- _Task item_: Should the entries contain pictures, leave them out and return exactly the lines from the first through the line holding "info@sbertech.ru".

- _Data extracts_:

▬▬▬

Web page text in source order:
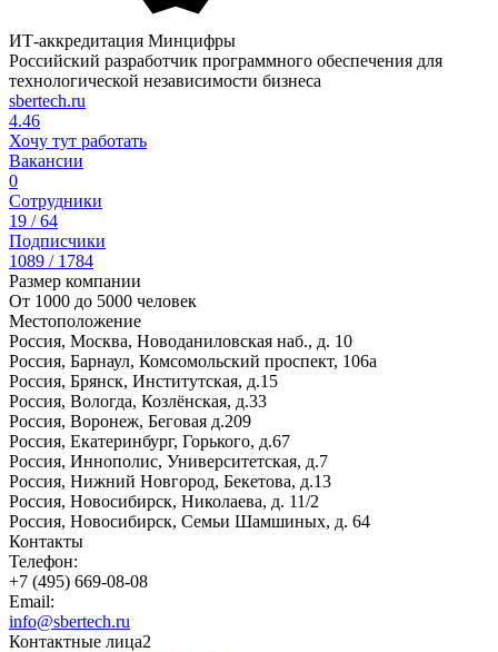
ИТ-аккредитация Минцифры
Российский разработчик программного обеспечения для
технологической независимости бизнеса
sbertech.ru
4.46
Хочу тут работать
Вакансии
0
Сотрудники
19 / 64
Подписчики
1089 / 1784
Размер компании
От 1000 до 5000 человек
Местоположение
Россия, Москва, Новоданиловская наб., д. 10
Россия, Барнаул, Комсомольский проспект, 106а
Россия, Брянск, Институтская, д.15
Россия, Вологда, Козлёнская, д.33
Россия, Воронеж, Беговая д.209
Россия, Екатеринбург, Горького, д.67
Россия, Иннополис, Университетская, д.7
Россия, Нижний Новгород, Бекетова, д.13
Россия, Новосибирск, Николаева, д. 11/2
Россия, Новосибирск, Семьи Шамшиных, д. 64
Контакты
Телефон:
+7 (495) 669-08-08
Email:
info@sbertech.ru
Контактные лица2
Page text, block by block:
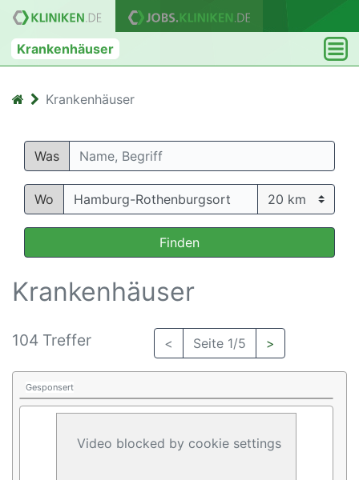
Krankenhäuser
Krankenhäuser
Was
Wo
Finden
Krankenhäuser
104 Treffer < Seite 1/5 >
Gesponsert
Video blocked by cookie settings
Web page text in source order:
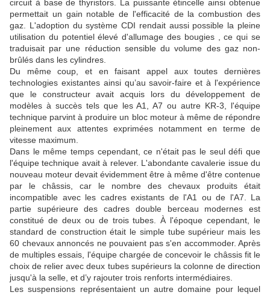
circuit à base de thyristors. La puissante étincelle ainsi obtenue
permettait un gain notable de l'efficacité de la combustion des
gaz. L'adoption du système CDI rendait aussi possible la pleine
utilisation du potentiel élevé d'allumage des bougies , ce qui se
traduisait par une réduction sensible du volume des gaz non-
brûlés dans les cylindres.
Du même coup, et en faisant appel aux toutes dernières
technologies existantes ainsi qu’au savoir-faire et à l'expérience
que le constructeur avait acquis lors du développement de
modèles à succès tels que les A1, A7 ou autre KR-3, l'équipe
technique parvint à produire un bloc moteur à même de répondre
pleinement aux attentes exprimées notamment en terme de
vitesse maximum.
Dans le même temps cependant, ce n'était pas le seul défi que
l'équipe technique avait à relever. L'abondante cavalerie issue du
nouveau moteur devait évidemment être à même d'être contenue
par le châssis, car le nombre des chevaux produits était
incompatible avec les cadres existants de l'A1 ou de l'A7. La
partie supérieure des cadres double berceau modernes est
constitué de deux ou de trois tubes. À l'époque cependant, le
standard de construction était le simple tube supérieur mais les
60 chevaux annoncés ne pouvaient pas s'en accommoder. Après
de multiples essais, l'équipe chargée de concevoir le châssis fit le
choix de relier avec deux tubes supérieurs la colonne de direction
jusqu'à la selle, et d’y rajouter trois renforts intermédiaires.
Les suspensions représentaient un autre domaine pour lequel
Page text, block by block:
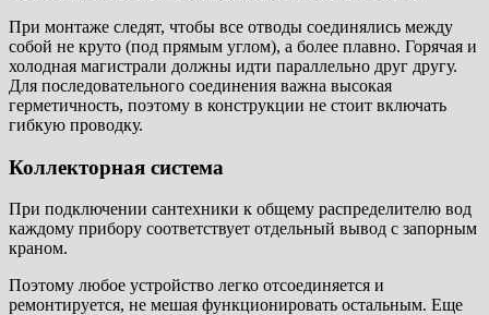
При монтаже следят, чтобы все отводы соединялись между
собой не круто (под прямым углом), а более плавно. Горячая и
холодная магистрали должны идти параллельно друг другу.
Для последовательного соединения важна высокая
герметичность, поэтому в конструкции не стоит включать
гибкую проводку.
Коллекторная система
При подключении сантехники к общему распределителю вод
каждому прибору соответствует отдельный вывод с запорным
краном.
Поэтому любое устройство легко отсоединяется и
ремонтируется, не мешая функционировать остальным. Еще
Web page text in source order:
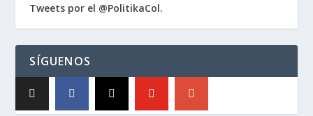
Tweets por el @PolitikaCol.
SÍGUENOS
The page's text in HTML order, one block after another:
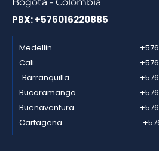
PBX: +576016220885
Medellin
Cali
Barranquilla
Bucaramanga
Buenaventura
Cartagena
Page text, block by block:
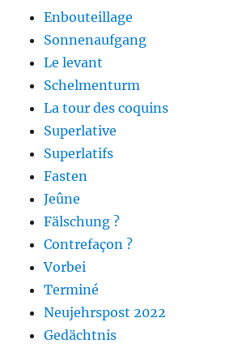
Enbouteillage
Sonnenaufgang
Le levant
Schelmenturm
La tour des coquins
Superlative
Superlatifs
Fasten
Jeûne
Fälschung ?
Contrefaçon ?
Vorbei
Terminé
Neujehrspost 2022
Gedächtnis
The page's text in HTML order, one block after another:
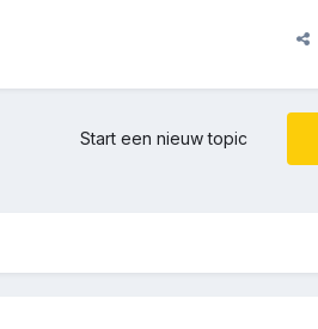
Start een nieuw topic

▬▬▬

- _Result for this exercise_:
Web page text in source order:
ИТ-аккредитация Минцифры
Российский разработчик программного обеспечения для
технологической независимости бизнеса
sbertech.ru
4.46
Хочу тут работать
Вакансии
0
Сотрудники
19 / 64
Подписчики
1089 / 1784
Размер компании
От 1000 до 5000 человек
Местоположение
Россия, Москва, Новоданиловская наб., д. 10
Россия, Барнаул, Комсомольский проспект, 106а
Россия, Брянск, Институтская, д.15
Россия, Вологда, Козлёнская, д.33
Россия, Воронеж, Беговая д.209
Россия, Екатеринбург, Горького, д.67
Россия, Иннополис, Университетская, д.7
Россия, Нижний Новгород, Бекетова, д.13
Россия, Новосибирск, Николаева, д. 11/2
Россия, Новосибирск, Семьи Шамшиных, д. 64
Контакты
Телефон:
+7 (495) 669-08-08
Email:
info@sbertech.ru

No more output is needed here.